*Assignment*. Check each line of the data for "into" and select those that have it.

*Information supplied*.
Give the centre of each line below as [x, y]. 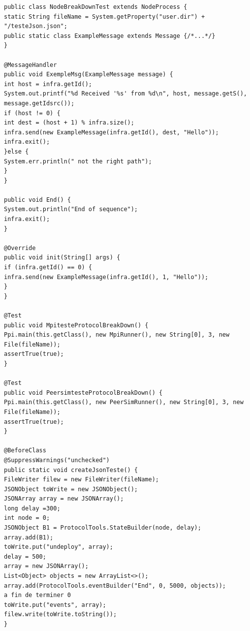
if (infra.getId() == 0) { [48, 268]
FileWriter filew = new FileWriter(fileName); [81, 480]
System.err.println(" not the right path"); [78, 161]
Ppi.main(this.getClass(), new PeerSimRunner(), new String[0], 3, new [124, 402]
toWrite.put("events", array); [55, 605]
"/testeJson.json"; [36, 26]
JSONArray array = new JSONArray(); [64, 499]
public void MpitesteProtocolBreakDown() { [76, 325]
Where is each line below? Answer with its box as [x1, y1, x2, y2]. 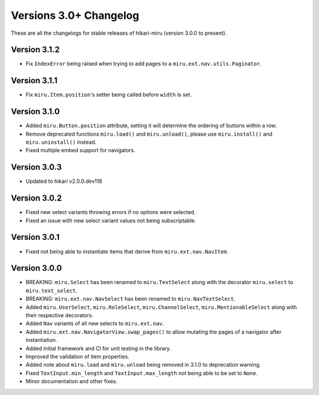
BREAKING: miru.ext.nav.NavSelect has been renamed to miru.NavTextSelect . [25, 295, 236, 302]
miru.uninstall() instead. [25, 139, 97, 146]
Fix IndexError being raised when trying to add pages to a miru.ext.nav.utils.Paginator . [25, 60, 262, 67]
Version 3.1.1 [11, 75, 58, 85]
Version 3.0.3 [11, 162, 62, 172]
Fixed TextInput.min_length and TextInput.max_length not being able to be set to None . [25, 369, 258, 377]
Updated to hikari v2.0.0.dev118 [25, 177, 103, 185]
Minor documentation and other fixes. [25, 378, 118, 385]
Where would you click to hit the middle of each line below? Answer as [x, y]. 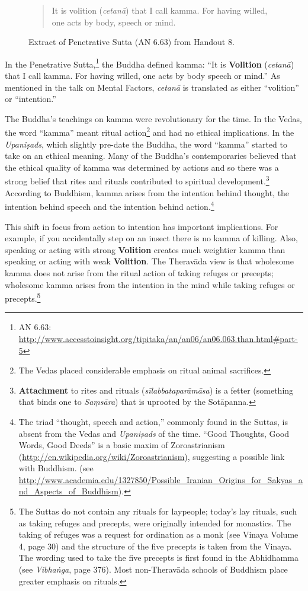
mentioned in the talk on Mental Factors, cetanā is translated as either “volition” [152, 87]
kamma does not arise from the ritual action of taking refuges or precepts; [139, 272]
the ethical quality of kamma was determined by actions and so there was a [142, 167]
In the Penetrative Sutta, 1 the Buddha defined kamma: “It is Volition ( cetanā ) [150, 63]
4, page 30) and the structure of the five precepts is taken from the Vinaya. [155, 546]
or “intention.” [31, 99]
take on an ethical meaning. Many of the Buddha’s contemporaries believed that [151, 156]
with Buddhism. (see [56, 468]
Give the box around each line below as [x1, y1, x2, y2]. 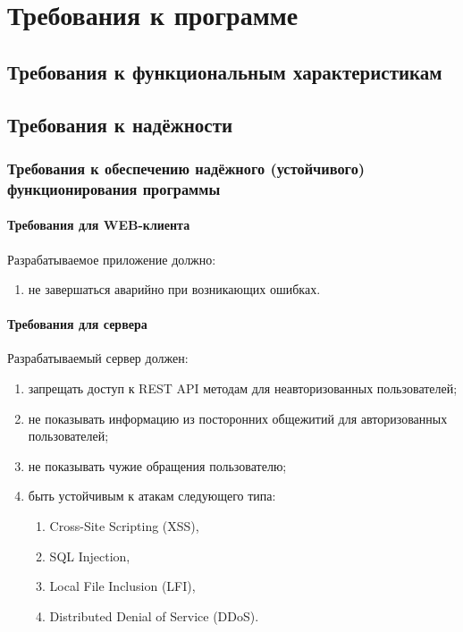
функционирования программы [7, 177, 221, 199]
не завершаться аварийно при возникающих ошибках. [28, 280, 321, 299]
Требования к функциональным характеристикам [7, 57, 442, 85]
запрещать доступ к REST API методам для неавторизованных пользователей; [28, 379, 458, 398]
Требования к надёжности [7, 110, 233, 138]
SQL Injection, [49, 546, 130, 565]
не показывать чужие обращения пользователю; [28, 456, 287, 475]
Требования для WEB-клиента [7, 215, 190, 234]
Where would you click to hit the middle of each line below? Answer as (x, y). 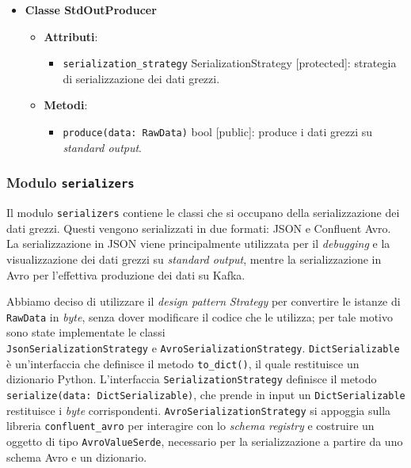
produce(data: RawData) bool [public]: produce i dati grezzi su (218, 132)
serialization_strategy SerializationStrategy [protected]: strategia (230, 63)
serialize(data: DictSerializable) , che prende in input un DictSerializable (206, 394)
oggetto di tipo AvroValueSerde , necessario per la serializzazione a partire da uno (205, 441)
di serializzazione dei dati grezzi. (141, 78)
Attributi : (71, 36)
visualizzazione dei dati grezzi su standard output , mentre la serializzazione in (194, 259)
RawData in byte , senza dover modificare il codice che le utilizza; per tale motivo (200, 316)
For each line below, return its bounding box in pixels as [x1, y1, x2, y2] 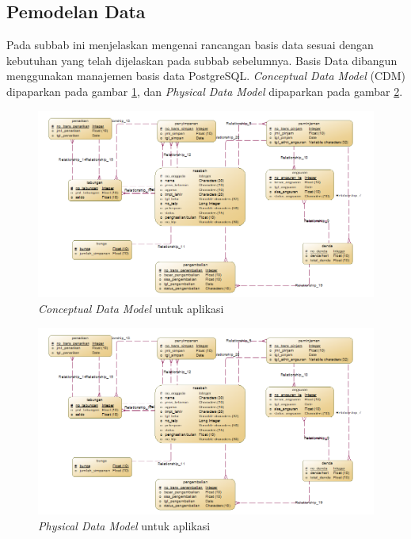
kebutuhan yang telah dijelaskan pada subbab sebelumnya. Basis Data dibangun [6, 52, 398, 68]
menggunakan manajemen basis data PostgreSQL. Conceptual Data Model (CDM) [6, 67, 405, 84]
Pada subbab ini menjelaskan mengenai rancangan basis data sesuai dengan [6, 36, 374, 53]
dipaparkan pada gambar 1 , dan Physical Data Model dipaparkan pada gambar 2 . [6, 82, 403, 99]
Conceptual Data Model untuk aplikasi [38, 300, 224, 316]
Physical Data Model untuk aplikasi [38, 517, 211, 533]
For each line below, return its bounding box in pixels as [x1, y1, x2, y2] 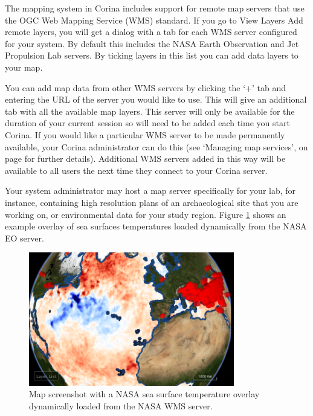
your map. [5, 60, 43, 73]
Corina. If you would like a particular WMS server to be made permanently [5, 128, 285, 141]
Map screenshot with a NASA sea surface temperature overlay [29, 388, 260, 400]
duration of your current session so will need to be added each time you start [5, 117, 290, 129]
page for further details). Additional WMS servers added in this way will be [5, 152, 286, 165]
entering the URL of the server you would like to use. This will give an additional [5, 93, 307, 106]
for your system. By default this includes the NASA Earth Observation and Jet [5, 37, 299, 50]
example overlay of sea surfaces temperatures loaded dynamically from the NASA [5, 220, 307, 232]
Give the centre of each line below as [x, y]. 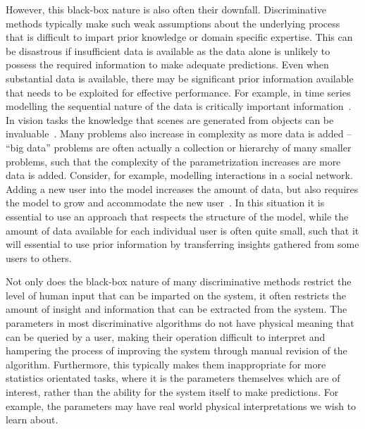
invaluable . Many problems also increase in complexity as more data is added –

---

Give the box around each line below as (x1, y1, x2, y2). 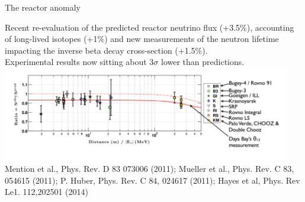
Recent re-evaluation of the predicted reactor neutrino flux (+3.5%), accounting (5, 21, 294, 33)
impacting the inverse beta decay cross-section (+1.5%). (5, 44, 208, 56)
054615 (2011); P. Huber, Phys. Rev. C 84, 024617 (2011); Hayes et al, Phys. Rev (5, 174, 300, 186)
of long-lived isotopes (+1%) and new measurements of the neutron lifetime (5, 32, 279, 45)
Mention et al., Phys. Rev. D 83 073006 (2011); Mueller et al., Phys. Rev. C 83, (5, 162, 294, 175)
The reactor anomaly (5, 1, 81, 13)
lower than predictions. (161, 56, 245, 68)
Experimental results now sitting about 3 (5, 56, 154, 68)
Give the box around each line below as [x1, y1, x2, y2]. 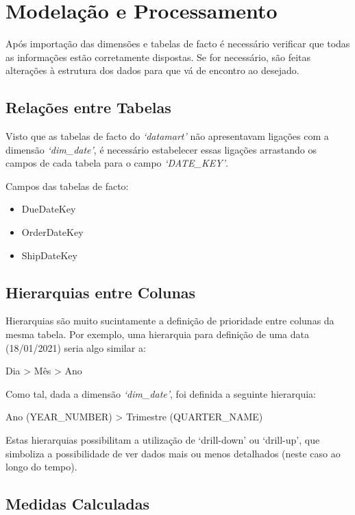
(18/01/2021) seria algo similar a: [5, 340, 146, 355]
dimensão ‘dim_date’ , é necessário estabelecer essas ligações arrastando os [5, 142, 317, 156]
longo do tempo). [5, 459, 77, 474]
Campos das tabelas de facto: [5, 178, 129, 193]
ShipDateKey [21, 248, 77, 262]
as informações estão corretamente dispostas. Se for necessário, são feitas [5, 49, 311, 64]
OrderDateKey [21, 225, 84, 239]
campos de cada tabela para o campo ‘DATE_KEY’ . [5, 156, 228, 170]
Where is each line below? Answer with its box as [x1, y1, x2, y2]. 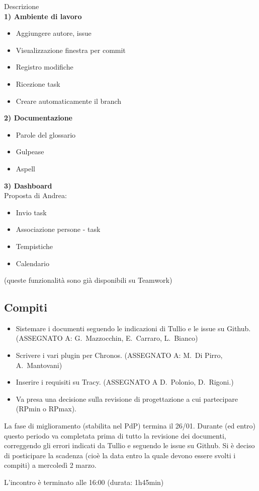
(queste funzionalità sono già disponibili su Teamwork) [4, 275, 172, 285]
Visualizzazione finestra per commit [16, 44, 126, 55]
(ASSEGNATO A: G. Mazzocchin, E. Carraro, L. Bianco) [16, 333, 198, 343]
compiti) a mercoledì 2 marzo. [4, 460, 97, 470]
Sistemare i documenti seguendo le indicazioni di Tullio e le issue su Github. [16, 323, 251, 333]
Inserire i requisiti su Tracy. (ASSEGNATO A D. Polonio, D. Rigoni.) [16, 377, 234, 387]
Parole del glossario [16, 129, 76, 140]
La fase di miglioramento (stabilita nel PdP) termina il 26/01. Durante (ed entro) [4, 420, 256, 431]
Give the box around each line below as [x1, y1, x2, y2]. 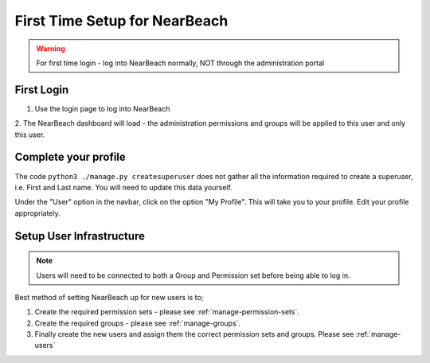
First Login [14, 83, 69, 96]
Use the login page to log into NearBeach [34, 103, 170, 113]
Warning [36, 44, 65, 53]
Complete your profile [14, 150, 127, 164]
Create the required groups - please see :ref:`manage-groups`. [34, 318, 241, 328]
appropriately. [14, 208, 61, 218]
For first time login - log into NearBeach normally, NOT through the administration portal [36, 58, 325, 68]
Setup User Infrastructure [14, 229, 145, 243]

*Written response*.
Use the login page to log into NearBeach [34, 103, 170, 113]
For first time login - log into NearBeach normally, NOT through the administration portal [36, 58, 325, 68]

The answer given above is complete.